Sum of forces in the y direction is the same in both cases, and sum of moments about any given point is also the same: all equal zero.

What is relevant about the beam when it replaces the weight is the resultant force it creates. Since it is vertical, the centroid is along its center axis, thus it behaves the same as the weight. As others have said - if the beam were at an angle, then it's centroid would move, thus the vector of its resultant would change, and likely there would be forces in the x direction too, thus the sum of moments changes and the apparatus shifts.

 

[quarky]

http://www.youtube.com/watch?v=A1iIKgVJRd8&feature=related

Here's an odd experiment I did with balance.
I can use it as a scale, if the bottom brace of the truss is kept level.

 

[Newtons Bit]

Sum of forces in the y direction is the same in both cases, and sum of moments about any given point is also the same: all equal zero.

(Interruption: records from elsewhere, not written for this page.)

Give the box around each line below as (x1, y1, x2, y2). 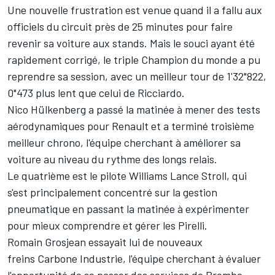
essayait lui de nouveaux (86, 235, 203, 249)
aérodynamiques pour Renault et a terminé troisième (7, 119, 254, 133)
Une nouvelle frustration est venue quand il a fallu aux (7, 3, 262, 17)
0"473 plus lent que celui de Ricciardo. (7, 86, 185, 100)
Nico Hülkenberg (7, 103, 86, 117)
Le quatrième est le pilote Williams (7, 169, 170, 183)
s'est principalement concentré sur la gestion (7, 185, 217, 199)
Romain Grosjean (7, 235, 86, 249)
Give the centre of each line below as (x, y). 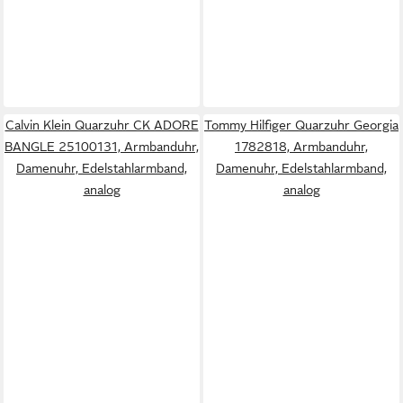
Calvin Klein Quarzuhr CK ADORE (102, 125)
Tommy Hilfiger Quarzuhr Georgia (301, 125)
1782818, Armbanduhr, (301, 146)
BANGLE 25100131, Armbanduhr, (102, 146)

Not quite. The sum of the moments about the center point is zero when it is in static equilibrium. The sum of the moments about all other points between the weight attachments is non-zero (and zero for the small segments beyond the weight attachment points).

 

[maxpower1227]

<snip>

What makes the problem seem more complicated is that the torque from the rigidly attached vertical arm varies in a different (and somewhat more complex) way with the angle of the balance arm, when it is out of horizontal, than the torque from the hanging weight. (In fact, there doesn't appear to be enough information in the problem to say exactly how it varies for the second case, since the length and mass of the balance arm are not given.) But the problem only requires achieving a balance with the arm horizontal, so that potential complexity doesn't come into play.

Respectfully,
Myriad

I would think that as long as the horizontal support has its center of mass at the pivot point, its length and mass should be irrelevant, since it will contribute no net torque about the pivot point. If the vertical arm is skewed out so that its center of mass is further from the pivot point than the ball on the left, the system will not be in equilibrium and will rotate clockwise.

 

[maxpower1227]

Not quite. The sum of the moments about the center point is zero when it is in static equilibrium. The sum of the moments about all other points between the weight attachments is non-zero (and zero for the small segments beyond the weight attachment points).

In static equilibrium, the net torque about any point must be zero.

 

[rwguinn]

Not quite. The sum of the moments about the center point is zero when it is in static equilibrium. The sum of the moments about all other points between the weight attachments is non-zero (and zero for the small segments beyond the weight attachment points).

naughty, naughty...
Don't mix internal moment with external (applied) moment.